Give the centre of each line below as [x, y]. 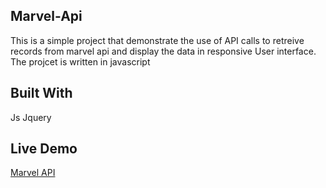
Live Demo [44, 149]
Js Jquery [31, 117]
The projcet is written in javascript [80, 61]
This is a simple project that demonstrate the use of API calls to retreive [157, 40]
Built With [41, 93]
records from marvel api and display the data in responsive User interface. [163, 51]
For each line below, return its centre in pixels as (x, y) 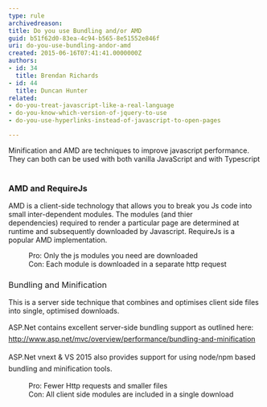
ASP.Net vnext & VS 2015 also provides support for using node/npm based (132, 357)
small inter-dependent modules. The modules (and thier (101, 215)
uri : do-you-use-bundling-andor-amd (70, 46)
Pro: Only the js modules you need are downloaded (113, 256)
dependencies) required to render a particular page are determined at (124, 223)
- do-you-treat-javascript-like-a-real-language (91, 105)
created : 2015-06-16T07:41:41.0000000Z (75, 53)
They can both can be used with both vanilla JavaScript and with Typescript (134, 158)
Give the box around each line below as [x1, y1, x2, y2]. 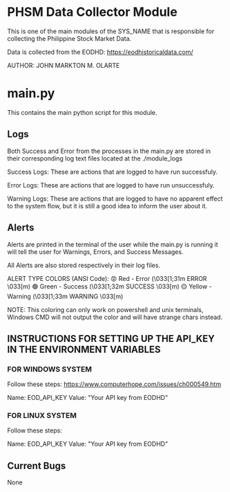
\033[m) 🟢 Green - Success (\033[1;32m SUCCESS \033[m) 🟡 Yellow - [7, 282, 212, 291]
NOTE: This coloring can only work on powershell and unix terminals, [7, 305, 204, 313]
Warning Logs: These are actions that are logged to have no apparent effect [7, 194, 223, 203]
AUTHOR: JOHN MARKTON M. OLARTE [7, 61, 120, 69]
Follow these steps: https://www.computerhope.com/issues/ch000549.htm [7, 380, 222, 388]
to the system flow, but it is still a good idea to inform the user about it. [7, 201, 208, 210]
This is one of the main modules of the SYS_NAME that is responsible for [7, 27, 215, 35]
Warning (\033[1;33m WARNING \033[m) [7, 292, 124, 300]
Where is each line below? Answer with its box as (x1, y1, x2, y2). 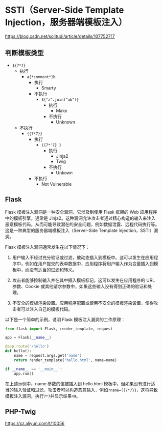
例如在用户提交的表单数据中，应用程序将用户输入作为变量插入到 (25, 260, 154, 266)
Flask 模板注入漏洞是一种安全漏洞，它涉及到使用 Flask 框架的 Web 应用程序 (5, 209, 158, 215)
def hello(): (5, 348, 32, 354)
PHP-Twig (5, 407, 36, 416)
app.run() (14, 371, 34, 376)
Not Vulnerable (41, 181, 72, 187)
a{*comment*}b (26, 74, 56, 79)
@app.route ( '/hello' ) (5, 344, 49, 349)
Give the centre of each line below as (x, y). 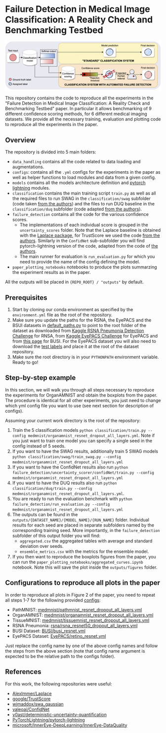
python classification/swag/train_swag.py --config (66, 457)
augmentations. (28, 167)
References (23, 672)
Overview (21, 140)
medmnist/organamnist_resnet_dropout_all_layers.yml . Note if (91, 435)
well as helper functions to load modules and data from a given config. (84, 178)
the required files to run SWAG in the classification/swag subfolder (81, 199)
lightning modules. (31, 188)
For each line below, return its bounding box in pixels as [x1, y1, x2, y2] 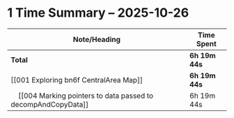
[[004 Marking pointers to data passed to [18, 91, 154, 101]
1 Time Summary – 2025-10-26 [7, 5, 189, 21]
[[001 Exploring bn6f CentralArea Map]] [10, 75, 143, 84]
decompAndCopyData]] [10, 99, 89, 109]
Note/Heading [72, 34, 120, 44]
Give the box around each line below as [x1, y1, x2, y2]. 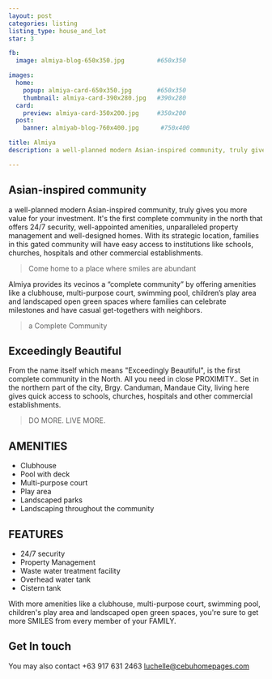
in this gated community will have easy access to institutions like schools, [8, 239, 253, 249]
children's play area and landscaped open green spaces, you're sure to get [8, 608, 259, 617]
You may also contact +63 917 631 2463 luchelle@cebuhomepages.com [8, 661, 249, 671]
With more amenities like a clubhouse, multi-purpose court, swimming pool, [8, 599, 261, 609]
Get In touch [8, 639, 71, 653]
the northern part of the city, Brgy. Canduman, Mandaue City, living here [8, 382, 249, 393]
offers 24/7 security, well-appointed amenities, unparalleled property [8, 222, 239, 232]
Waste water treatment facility [19, 566, 121, 575]
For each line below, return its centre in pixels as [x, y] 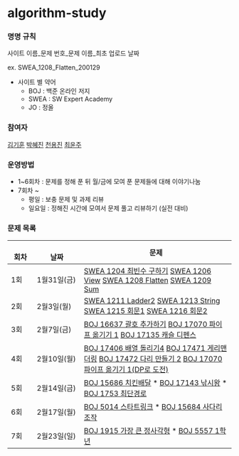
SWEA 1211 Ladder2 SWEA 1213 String [152, 301]
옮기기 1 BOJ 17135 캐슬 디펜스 [144, 335]
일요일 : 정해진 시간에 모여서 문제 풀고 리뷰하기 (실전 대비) [108, 208]
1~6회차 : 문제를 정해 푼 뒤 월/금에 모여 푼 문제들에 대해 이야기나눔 [109, 182]
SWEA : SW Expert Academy [70, 99]
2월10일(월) [56, 359]
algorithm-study [57, 13]
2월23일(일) [56, 436]
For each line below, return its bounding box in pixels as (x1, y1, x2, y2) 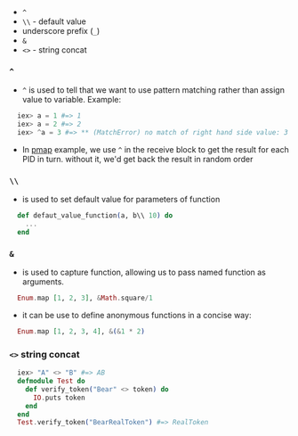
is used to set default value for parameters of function (21, 194, 221, 205)
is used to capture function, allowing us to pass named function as (21, 267, 267, 278)
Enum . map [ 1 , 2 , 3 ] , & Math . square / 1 (17, 293, 153, 303)
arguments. (21, 276, 65, 287)
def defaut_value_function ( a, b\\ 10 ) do (17, 211, 173, 220)
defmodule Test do (17, 377, 86, 386)
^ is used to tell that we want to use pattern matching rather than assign (21, 85, 285, 95)
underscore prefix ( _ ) (21, 26, 101, 36)
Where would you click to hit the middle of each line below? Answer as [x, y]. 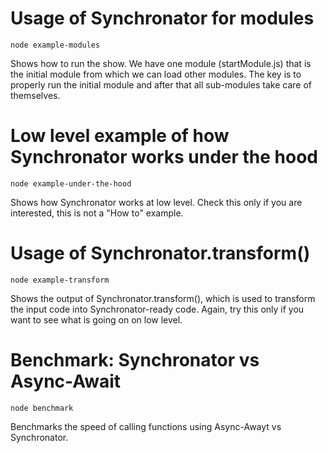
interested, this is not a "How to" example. [97, 213]
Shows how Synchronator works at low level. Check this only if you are [156, 202]
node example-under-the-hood [71, 183]
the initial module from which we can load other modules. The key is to [156, 74]
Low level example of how [120, 136]
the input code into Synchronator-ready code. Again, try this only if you [157, 309]
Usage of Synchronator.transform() [160, 253]
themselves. [35, 95]
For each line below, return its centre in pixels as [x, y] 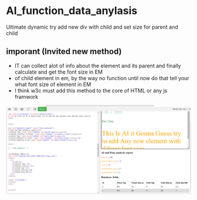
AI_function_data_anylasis [72, 11]
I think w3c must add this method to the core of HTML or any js [91, 90]
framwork [26, 96]
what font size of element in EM [53, 84]
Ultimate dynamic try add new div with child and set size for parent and [92, 27]
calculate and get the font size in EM [59, 72]
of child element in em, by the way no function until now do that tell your [102, 78]
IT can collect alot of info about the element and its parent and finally [98, 65]
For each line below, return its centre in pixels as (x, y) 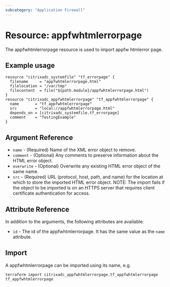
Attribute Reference (37, 209)
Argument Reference (39, 138)
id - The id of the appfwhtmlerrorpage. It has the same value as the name (89, 231)
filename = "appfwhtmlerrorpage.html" (55, 82)
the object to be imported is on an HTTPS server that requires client (84, 188)
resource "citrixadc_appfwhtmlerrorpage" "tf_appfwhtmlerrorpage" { (79, 100)
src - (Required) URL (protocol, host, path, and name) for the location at (88, 177)
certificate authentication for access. (51, 193)
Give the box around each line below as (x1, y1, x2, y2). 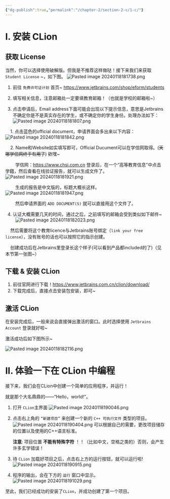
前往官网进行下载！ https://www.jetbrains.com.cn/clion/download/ (12, 281, 150, 287)
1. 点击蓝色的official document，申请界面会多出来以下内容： (10, 128, 136, 135)
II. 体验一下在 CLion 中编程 (5, 365, 115, 377)
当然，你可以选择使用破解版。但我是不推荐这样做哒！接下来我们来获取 (5, 67, 152, 73)
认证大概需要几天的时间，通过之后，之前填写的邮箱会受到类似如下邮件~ (12, 211, 162, 217)
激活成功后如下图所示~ (5, 336, 53, 342)
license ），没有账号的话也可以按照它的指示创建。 (5, 234, 108, 240)
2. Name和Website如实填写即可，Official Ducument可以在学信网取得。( (10, 144, 159, 150)
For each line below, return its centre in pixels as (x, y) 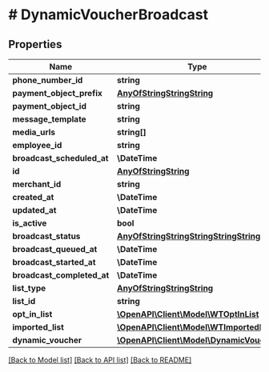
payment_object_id (49, 106)
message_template (49, 119)
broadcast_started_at (54, 262)
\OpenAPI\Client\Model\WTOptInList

WHAT TO PRODUCE: Repeat all the material exactly, but keep pictures out of the copy.

WRITTEN SOLUTION:
Give the centre of each line below as [x, y]. 
Live Demo [44, 149]
Js Jquery [31, 117]
The projcet is written in javascript [80, 61]
This is a simple project that demonstrate the use of API calls to retreive [157, 40]
Built With [41, 93]
records from marvel api and display the data in responsive User interface. [163, 51]
For each line below, return its centre in pixels as (x, y) 
ASP.Net vnext & VS 2015 also provides support for using node/npm based (132, 357)
small inter-dependent modules. The modules (and thier (101, 215)
uri : do-you-use-bundling-andor-amd (70, 46)
Pro: Only the js modules you need are downloaded (113, 256)
dependencies) required to render a particular page are determined at (124, 223)
- do-you-treat-javascript-like-a-real-language (91, 105)
created : 2015-06-16T07:41:41.0000000Z (75, 53)
They can both can be used with both vanilla JavaScript and with Typescript (134, 158)
Give the box around each line below as [x1, y1, x2, y2]. 
\033[m) 🟢 Green - Success (\033[1;32m SUCCESS \033[m) 🟡 Yellow - [7, 282, 212, 291]
NOTE: This coloring can only work on powershell and unix terminals, [7, 305, 204, 313]
Warning Logs: These are actions that are logged to have no apparent effect [7, 194, 223, 203]
AUTHOR: JOHN MARKTON M. OLARTE [7, 61, 120, 69]
Follow these steps: https://www.computerhope.com/issues/ch000549.htm [7, 380, 222, 388]
to the system flow, but it is still a good idea to inform the user about it. [7, 201, 208, 210]
This is one of the main modules of the SYS_NAME that is responsible for [7, 27, 215, 35]
Warning (\033[1;33m WARNING \033[m) [7, 292, 124, 300]
Where is each line below? Answer with its box as (x1, y1, x2, y2). 
例如在用户提交的表单数据中，应用程序将用户输入作为变量插入到 (25, 260, 154, 266)
Flask 模板注入漏洞是一种安全漏洞，它涉及到使用 Flask 框架的 Web 应用程序 (5, 209, 158, 215)
def hello(): (5, 348, 32, 354)
PHP-Twig (5, 407, 36, 416)
app.run() (14, 371, 34, 376)
Not Vulnerable (41, 181, 72, 187)
a{*comment*}b (26, 74, 56, 79)
@app.route ( '/hello' ) (5, 344, 49, 349)
Give the centre of each line below as (x, y). 
python classification/swag/train_swag.py --config (66, 457)
augmentations. (28, 167)
References (23, 672)
Overview (21, 140)
medmnist/organamnist_resnet_dropout_all_layers.yml . Note if (91, 435)
well as helper functions to load modules and data from a given config. (84, 178)
the required files to run SWAG in the classification/swag subfolder (81, 199)
lightning modules. (31, 188)
For each line below, return its bounding box in pixels as [x1, y1, x2, y2] 
[[004 Marking pointers to data passed to [18, 91, 154, 101]
1 Time Summary – 2025-10-26 [7, 5, 189, 21]
[[001 Exploring bn6f CentralArea Map]] [10, 75, 143, 84]
decompAndCopyData]] [10, 99, 89, 109]
Note/Heading [72, 34, 120, 44]
Give the box around each line below as [x1, y1, x2, y2]. 
in this gated community will have easy access to institutions like schools, [8, 239, 253, 249]
children's play area and landscaped open green spaces, you're sure to get [8, 608, 259, 617]
You may also contact +63 917 631 2463 luchelle@cebuhomepages.com [8, 661, 249, 671]
With more amenities like a clubhouse, multi-purpose court, swimming pool, [8, 599, 261, 609]
Get In touch [8, 639, 71, 653]
the northern part of the city, Brgy. Canduman, Mandaue City, living here [8, 382, 249, 393]
offers 24/7 security, well-appointed amenities, unparalleled property [8, 222, 239, 232]
Waste water treatment facility [19, 566, 121, 575]
For each line below, return its centre in pixels as [x, y] 
SWEA 1211 Ladder2 SWEA 1213 String [152, 301]
옮기기 1 BOJ 17135 캐슬 디펜스 [144, 335]
일요일 : 정해진 시간에 모여서 문제 풀고 리뷰하기 (실전 대비) [108, 208]
1~6회차 : 문제를 정해 푼 뒤 월/금에 모여 푼 문제들에 대해 이야기나눔 [109, 182]
SWEA : SW Expert Academy [70, 99]
2월10일(월) [56, 359]
algorithm-study [57, 13]
2월23일(일) [56, 436]
For each line below, return its bounding box in pixels as (x1, y1, x2, y2) 
is used to set default value for parameters of function (21, 194, 221, 205)
is used to capture function, allowing us to pass named function as (21, 267, 267, 278)
Enum . map [ 1 , 2 , 3 ] , & Math . square / 1 (17, 293, 153, 303)
arguments. (21, 276, 65, 287)
def defaut_value_function ( a, b\\ 10 ) do (17, 211, 173, 220)
defmodule Test do (17, 377, 86, 386)
^ is used to tell that we want to use pattern matching rather than assign (21, 85, 285, 95)
underscore prefix ( _ ) (21, 26, 101, 36)
Where would you click to hit the middle of each line below? Answer as [x, y]. 
interested, this is not a "How to" example. [97, 213]
Shows how Synchronator works at low level. Check this only if you are [156, 202]
node example-under-the-hood [71, 183]
the initial module from which we can load other modules. The key is to [156, 74]
Low level example of how [120, 136]
the input code into Synchronator-ready code. Again, try this only if you [157, 309]
Usage of Synchronator.transform() [160, 253]
themselves. [35, 95]
For each line below, return its centre in pixels as [x, y] 
AI_function_data_anylasis [72, 11]
I think w3c must add this method to the core of HTML or any js [91, 90]
framwork [26, 96]
what font size of element in EM [53, 84]
Ultimate dynamic try add new div with child and set size for parent and [92, 27]
calculate and get the font size in EM [59, 72]
of child element in em, by the way no function until now do that tell your [102, 78]
IT can collect alot of info about the element and its parent and finally [98, 65]
For each line below, return its centre in pixels as (x, y) 
Attribute Reference (37, 209)
Argument Reference (39, 138)
id - The id of the appfwhtmlerrorpage. It has the same value as the name (89, 231)
filename = "appfwhtmlerrorpage.html" (55, 82)
the object to be imported is on an HTTPS server that requires client (84, 188)
resource "citrixadc_appfwhtmlerrorpage" "tf_appfwhtmlerrorpage" { (79, 100)
src - (Required) URL (protocol, host, path, and name) for the location at (88, 177)
certificate authentication for access. (51, 193)
Give the box around each line below as (x1, y1, x2, y2). 
前往官网进行下载！ https://www.jetbrains.com.cn/clion/download/ (12, 281, 150, 287)
1. 点击蓝色的official document，申请界面会多出来以下内容： (10, 128, 136, 135)
II. 体验一下在 CLion 中编程 (5, 365, 115, 377)
当然，你可以选择使用破解版。但我是不推荐这样做哒！接下来我们来获取 (5, 67, 152, 73)
认证大概需要几天的时间，通过之后，之前填写的邮箱会受到类似如下邮件~ (12, 211, 162, 217)
激活成功后如下图所示~ (5, 336, 53, 342)
license ），没有账号的话也可以按照它的指示创建。 (5, 234, 108, 240)
2. Name和Website如实填写即可，Official Ducument可以在学信网取得。( (10, 144, 159, 150)
For each line below, return its centre in pixels as (x, y) 
payment_object_id (49, 106)
message_template (49, 119)
broadcast_started_at (54, 262)
\OpenAPI\Client\Model\WTOptInList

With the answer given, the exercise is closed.